Diario de Mallorca

Diario de Mallorca

Contenido exclusivo para suscriptores digitales

Palma a Palma

La montaña en la ciudad

La montaña en la ciudad

A veces, la linea recta no es la distancia más corta entre dos puntos. Sobre todo cuando se trata de relacionar la ciudad con el paisaje lejano que la envuelve. Piensas en esas geometrías de la percepción cuando caminas por una calle y, al fondo, recortada como una maqueta, aparece una de las montañas que nos rodean.

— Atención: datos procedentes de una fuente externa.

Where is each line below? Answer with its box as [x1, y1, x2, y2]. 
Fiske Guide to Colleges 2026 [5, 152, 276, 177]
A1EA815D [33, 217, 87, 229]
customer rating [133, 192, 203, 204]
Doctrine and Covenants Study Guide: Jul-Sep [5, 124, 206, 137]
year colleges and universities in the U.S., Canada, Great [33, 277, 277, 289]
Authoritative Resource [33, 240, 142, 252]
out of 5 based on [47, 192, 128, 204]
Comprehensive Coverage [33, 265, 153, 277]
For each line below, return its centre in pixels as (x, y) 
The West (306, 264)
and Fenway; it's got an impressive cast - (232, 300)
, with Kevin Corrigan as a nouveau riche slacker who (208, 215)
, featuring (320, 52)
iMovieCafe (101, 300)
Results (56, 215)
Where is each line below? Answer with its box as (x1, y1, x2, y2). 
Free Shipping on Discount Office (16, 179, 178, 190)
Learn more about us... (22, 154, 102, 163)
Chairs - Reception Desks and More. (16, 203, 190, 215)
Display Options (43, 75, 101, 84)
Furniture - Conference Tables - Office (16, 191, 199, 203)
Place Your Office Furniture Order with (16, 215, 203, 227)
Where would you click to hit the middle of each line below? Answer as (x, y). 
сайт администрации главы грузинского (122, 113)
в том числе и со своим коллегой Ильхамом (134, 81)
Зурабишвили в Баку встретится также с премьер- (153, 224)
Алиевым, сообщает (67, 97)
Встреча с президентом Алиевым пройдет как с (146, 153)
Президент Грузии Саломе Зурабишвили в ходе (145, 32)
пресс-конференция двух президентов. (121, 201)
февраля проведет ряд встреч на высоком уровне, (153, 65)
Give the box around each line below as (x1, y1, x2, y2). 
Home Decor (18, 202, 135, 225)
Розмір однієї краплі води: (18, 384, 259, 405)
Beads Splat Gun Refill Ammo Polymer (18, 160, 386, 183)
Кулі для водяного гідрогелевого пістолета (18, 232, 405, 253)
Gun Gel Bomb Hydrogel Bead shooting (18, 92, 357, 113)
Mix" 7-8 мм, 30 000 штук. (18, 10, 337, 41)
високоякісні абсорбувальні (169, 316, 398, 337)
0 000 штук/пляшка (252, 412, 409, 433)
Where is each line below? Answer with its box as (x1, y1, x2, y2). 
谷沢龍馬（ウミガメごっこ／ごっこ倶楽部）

Ves las líneas paralelas de la avenida. Indicando una dirección invisible hacia el Puig Major o el Galatzó, que aparecen a lo lejos como si un artista de telones los hubiera pintado.

No hay mayor contradicción que esa combinación del ruido de la calle, las tiendas, las voces y músicas, la gente caminando. La cotidianeidad más absoluta. Y a lo lejos, las laderas desiertas, los árboles, los despeñaderos, las nubes que se enroscan como algodones a las cumbres. Lo especial por naturaleza. Lo singular. Lo eterno.

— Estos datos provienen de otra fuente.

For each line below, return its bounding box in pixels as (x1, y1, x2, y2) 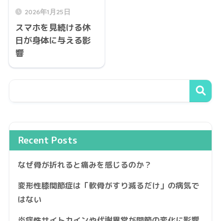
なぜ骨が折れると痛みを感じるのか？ (17, 159, 152, 170)
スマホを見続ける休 (15, 22, 91, 34)
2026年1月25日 (24, 7, 71, 16)
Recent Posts (18, 133, 77, 147)
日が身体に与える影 (15, 35, 91, 46)
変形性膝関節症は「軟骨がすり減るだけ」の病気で (17, 180, 199, 191)
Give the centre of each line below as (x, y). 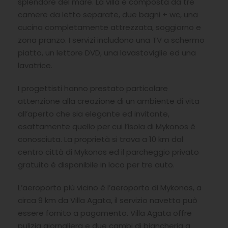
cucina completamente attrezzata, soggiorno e (109, 27)
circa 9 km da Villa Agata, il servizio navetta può (108, 201)
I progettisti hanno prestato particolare (93, 89)
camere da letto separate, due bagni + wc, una (108, 15)
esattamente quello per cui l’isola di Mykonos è (107, 127)
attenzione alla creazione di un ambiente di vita (109, 101)
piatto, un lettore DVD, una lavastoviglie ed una (107, 53)
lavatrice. (35, 66)
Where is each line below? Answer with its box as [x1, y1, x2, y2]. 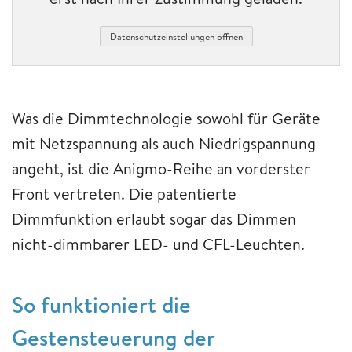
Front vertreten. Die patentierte [12, 182, 236, 204]
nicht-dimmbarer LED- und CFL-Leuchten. [12, 233, 305, 255]
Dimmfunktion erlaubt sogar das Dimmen [12, 207, 296, 229]
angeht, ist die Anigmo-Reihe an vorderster [12, 157, 310, 179]
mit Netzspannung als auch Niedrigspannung [12, 132, 316, 154]
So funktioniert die [12, 288, 191, 320]
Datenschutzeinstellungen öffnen [109, 30, 243, 44]
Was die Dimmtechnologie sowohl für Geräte [12, 107, 321, 129]
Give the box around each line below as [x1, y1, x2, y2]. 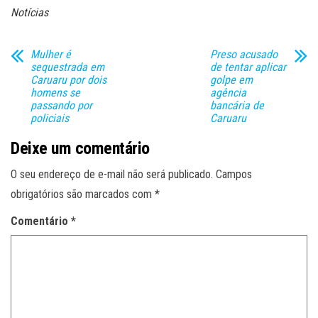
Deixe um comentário [11, 138, 150, 159]
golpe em [209, 73, 253, 87]
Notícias [11, 6, 48, 20]
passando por [31, 99, 92, 113]
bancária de [209, 99, 264, 113]
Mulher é [31, 48, 71, 62]
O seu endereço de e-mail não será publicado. [11, 168, 213, 182]
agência [209, 86, 246, 100]
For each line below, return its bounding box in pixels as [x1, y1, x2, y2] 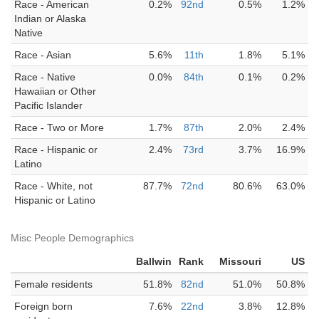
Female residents [14, 278, 93, 290]
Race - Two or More [14, 122, 104, 133]
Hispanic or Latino [14, 194, 95, 206]
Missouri [219, 256, 261, 267]
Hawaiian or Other [14, 85, 96, 97]
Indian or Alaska [14, 13, 86, 24]
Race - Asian [14, 49, 71, 61]
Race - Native [14, 71, 75, 83]
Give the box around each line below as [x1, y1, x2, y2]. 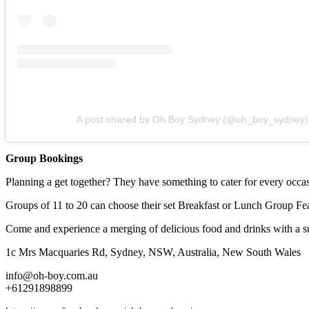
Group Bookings [6, 152, 83, 165]
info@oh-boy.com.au [6, 270, 98, 282]
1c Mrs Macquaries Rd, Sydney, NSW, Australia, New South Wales [6, 246, 301, 259]
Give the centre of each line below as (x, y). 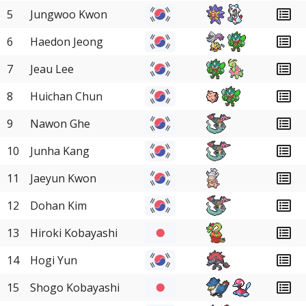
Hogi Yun (54, 260)
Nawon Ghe (60, 124)
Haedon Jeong (67, 42)
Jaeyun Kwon (63, 178)
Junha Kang (60, 151)
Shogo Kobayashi (75, 288)
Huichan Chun (66, 96)
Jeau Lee (52, 69)
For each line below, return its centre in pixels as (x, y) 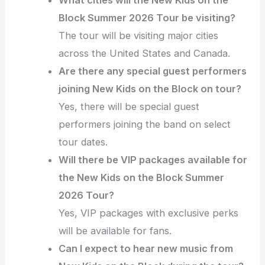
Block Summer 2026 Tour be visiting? (147, 17)
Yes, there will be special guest (129, 106)
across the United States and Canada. (145, 53)
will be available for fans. (115, 230)
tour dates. (83, 142)
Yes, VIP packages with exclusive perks (149, 213)
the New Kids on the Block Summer (142, 177)
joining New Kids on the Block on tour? (150, 88)
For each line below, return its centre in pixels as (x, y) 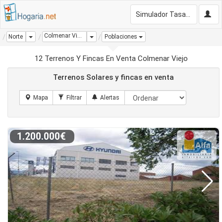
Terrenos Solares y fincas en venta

Un efecto contrario al que se tiene cuando subes a una montaña y ver Palma a lo lejos. Como un mosaico o como una alfombra. Tan lejana, tan inerte. Te parece algo nimio, sin importancia. Casi inexistente.

Esa línea que une la terraza del café con la cima de la montaña puede ser recta. Pero nunca será la distancia más corta entre ambos puntos. Porque la separación es enorme, casi inconmensurable. Son dos mundos que distan años luz entre ellos. No tiene nada que ver el aire puro de la montaña con el hálito húmedo de la calle. El silencio operístico de la cumbre con el hormigueo permanente de la vida urbana. La montaña despierta ensueños de trascendencia. La calle te sume en el letargo de la rutina.

Es una pena que no existan miradores urbanos para ser conscientes de ese paralelismo cósmico. Ir a ellos y ver cómo se pone el sol en el Galatzó. Respirar. Y dejar por unos momentos el minuteo de la vida cotidiana.